L’AQUILA – Assolto con formula piena dal tribunale di Livorno l’ex assessore regionale della Giunta Chiodi Gianfranco Giuliante dalle accuse di peculato che gli erano state imputate nell’inchiesta su presunti rimborsi facili alla Regione, nota come “Rimborsopoli”, che inizialmente contava in totale 25 politici accusati, a vario titolo, di truffa, peculato e falso.

Tra questi, gli ex presidenti di Giunta e Consiglio, Gianni Chiodi e Nazario Pagano, e numerosi ex assessori e consiglieri.

A Giuliante erano contestate in particolare spese per 300 euro nell’arco di 2 anni giustificate con fattura in sei ristoranti diversi.

Il 24 marzo 2015 il giudice per le indagini preliminari del Tribunale di Pescara, Nicola Colantonio, aveva accolto la richiesta della procura della Repubblica di archiviare altre 15 posizioni.

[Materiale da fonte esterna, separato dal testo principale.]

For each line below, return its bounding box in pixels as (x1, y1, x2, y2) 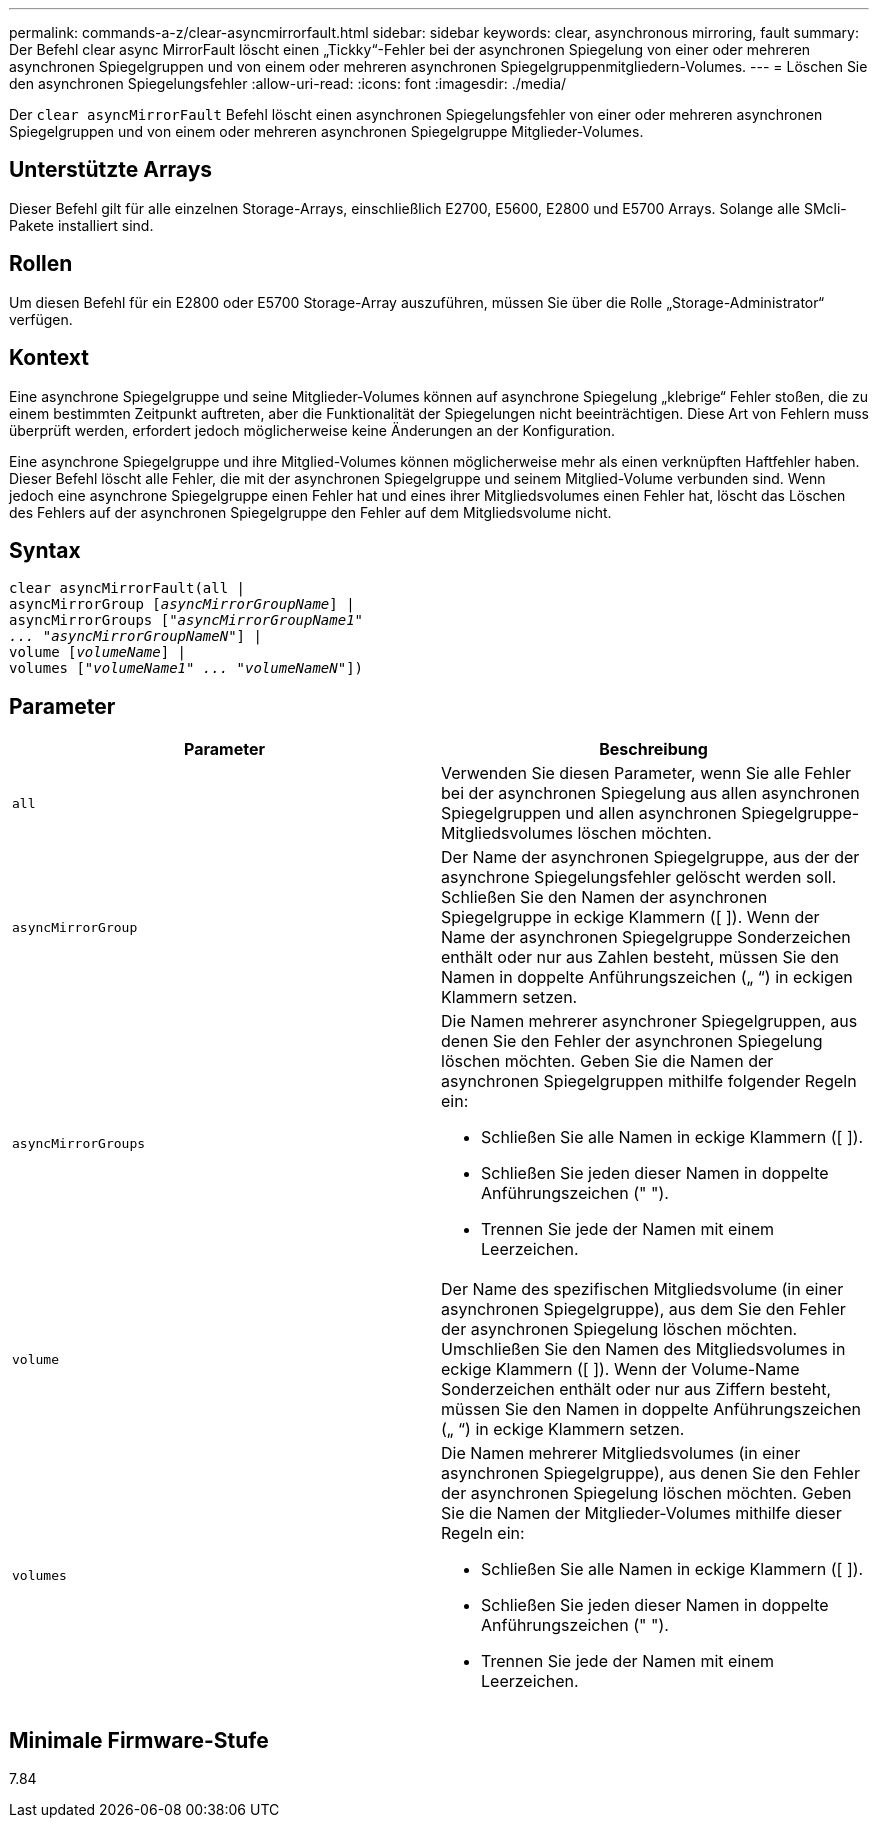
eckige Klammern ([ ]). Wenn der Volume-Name (441, 1359, 800, 1380)
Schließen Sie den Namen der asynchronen (441, 887, 768, 908)
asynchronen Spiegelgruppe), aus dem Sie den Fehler (441, 1299, 846, 1320)
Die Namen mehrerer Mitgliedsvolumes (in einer (441, 1443, 801, 1464)
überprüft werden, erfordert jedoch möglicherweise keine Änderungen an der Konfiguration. (9, 421, 616, 439)
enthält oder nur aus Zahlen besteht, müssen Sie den (441, 947, 840, 968)
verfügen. (9, 310, 73, 328)
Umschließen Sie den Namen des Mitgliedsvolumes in (441, 1339, 846, 1360)

Il successivo 12 giugno l’ex assessore Luigi De Fanis (indagato anche per concussione sui fondi cultura) è stato assolto a Roma.

Restano stralciate e assegnate ad altri tribunali per competenza territoriale una decina di posizioni.

Secondo quanto previsto dalle norme di funzionamento del Consiglio regionale, qualora assolti con formula piena o prosciolti prima del dibattimento, gli ex consiglieri messi indagati nell’esercizio delle loro funzioni hanno diritto all’assistenza legale pagata dall’ente con fondi pubblici.

Giuliante era assistito dagli avvocati Luigi Di Massa e Andrea Liberatore, entrambi del foro di Sulmona (L’Aquila).

“La pronuncia, ampiamente liberatoria, cristallizza in maniera definitiva il comportamento assolutamente legittimo  dell’ex assessore Giuliante nell’esercizio del proprio mandato politico e istituzionale”, si legge in una nota. (alb.or.)